*EXERCISE DIRECTIONS*: Your output should be the exact lines from the start of the data through the line containing "Bags & Boxes", with no pictures.

*RECORDED INFORMATION*:
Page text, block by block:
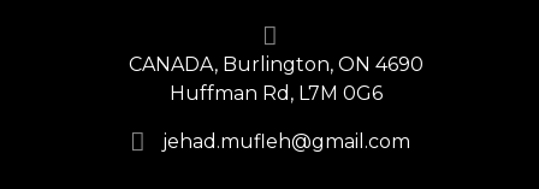
CANADA, Burlington, ON 4690
Huffman Rd, L7M 0G6
jehad.mufleh@gmail.com
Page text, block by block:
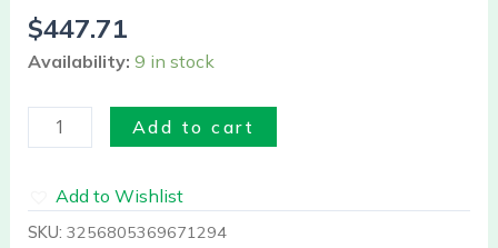
$447.71
Availability: 9 in stock
Add to cart
Add to Wishlist
SKU: 3256805369671294
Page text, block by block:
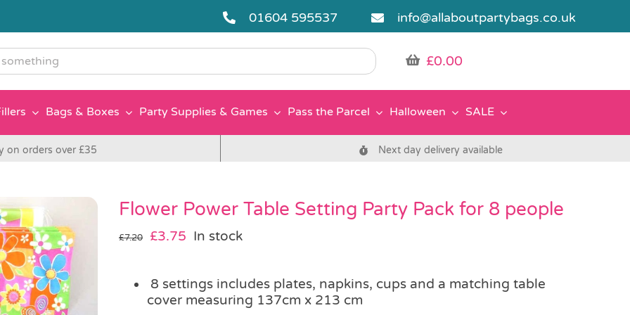
01604 595537 info@allaboutpartybags.co.uk
£0.00
Bags & Boxes Party Supplies & Games Pass the Parcel Halloween SALE
on orders over £35 Next day delivery available
Flower Power Table Setting Party Pack for 8 people
£7.20
Original
£7.20.
£3.75 Current
£3.75.
In stock
8 settings includes plates, napkins, cups and a matching table
cover measuring 137cm x 213 cm
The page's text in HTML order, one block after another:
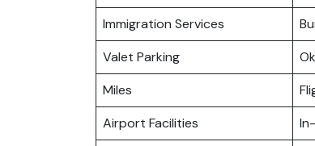
Immigration Services
Valet Parking
Miles
Airport Facilities
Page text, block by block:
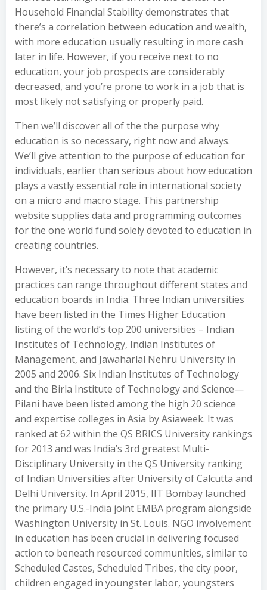
Household Financial Stability demonstrates that
there’s a correlation between education and wealth,
with more education usually resulting in more cash
later in life. However, if you receive next to no
education, your job prospects are considerably
decreased, and you’re prone to work in a job that is
most likely not satisfying or properly paid.
Then we’ll discover all of the the purpose why
education is so necessary, right now and always.
We’ll give attention to the purpose of education for
individuals, earlier than serious about how education
plays a vastly essential role in international society
on a micro and macro stage. This partnership
website supplies data and programming outcomes
for the one world fund solely devoted to education in
creating countries.
However, it’s necessary to note that academic
practices can range throughout different states and
education boards in India. Three Indian universities
have been listed in the Times Higher Education
listing of the world’s top 200 universities – Indian
Institutes of Technology, Indian Institutes of
Management, and Jawaharlal Nehru University in
2005 and 2006. Six Indian Institutes of Technology
and the Birla Institute of Technology and Science—
Pilani have been listed among the high 20 science
and expertise colleges in Asia by Asiaweek. It was
ranked at 62 within the QS BRICS University rankings
for 2013 and was India’s 3rd greatest Multi-
Disciplinary University in the QS University ranking
of Indian Universities after University of Calcutta and
Delhi University. In April 2015, IIT Bombay launched
the primary U.S.-India joint EMBA program alongside
Washington University in St. Louis. NGO involvement
in education has been crucial in delivering focused
action to beneath resourced communities, similar to
Scheduled Castes, Scheduled Tribes, the city poor,
children engaged in youngster labor, youngsters
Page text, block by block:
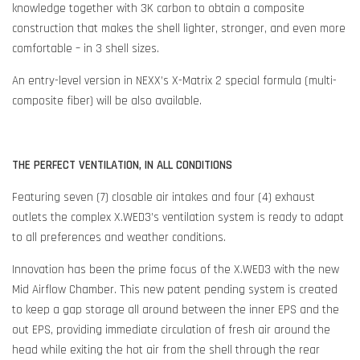
knowledge together with 3K carbon to obtain a composite
construction that makes the shell lighter, stronger, and even more
comfortable – in 3 shell sizes.
An entry-level version in NEXX’s X-Matrix 2 special formula (multi-
composite fiber) will be also available.
THE PERFECT VENTILATION, IN ALL CONDITIONS
Featuring seven (7) closable air intakes and four (4) exhaust
outlets the complex X.WED3’s ventilation system is ready to adapt
to all preferences and weather conditions.
Innovation has been the prime focus of the X.WED3 with the new
Mid Airflow Chamber. This new patent pending system is created
to keep a gap storage all around between the inner EPS and the
out EPS, providing immediate circulation of fresh air around the
head while exiting the hot air from the shell through the rear
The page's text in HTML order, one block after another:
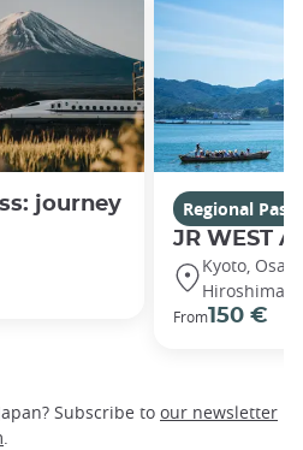
journey
Regional
JR WEST
Kyoto,
Hiroshima,
From150 €
Subscribe to our newsletter
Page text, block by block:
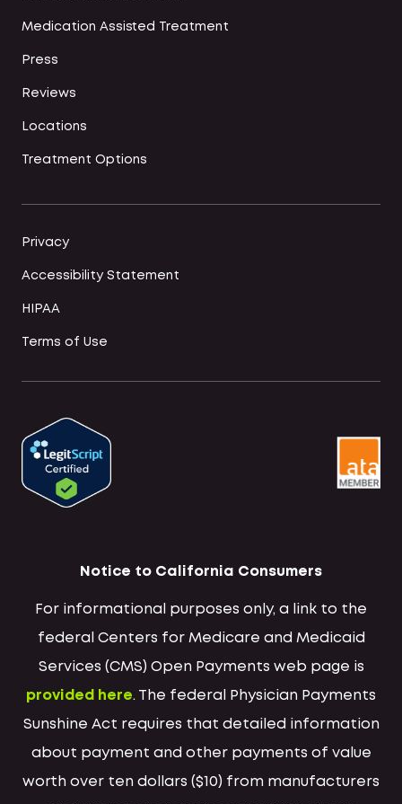
Medication Assisted Treatment
Press
Reviews
Locations
Treatment Options
Privacy
Accessibility Statement
HIPAA
Terms of Use
Notice to California Consumers
For informational purposes only, a link to the
federal Centers for Medicare and Medicaid
Services (CMS) Open Payments web page is
provided here. The federal Physician Payments
Sunshine Act requires that detailed information
about payment and other payments of value
worth over ten dollars ($10) from manufacturers
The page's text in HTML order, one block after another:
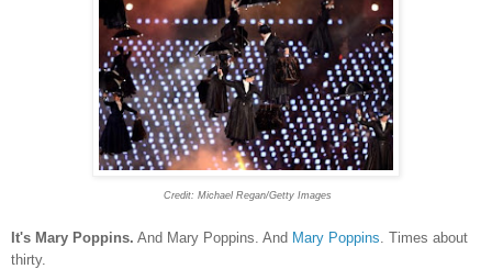
Credit: Michael Regan/Getty Images
It's Mary Poppins. And Mary Poppins. And Mary Poppins . Times about
thirty.
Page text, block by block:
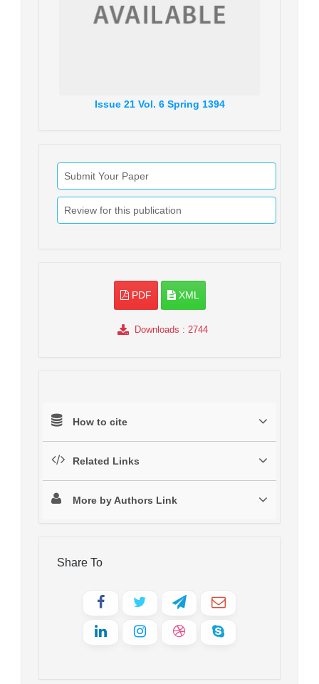
Issue21 Vol. 6 Spring 1394
Submit Your Paper
Review for this publication
PDF XML
Downloads : 2744
How to cite
Related Links
More by Authors Link
Share To

*RESULT BELOW*:
Page text, block by block:
CANADA, Burlington, ON 4690
Huffman Rd, L7M 0G6
jehad.mufleh@gmail.com
Page text, block by block:
$447.71
Availability: 9 in stock
Add to cart
Add to Wishlist
SKU: 3256805369671294
Page text, block by block:
01604 595537 info@allaboutpartybags.co.uk
£0.00
Bags & Boxes Party Supplies & Games Pass the Parcel Halloween SALE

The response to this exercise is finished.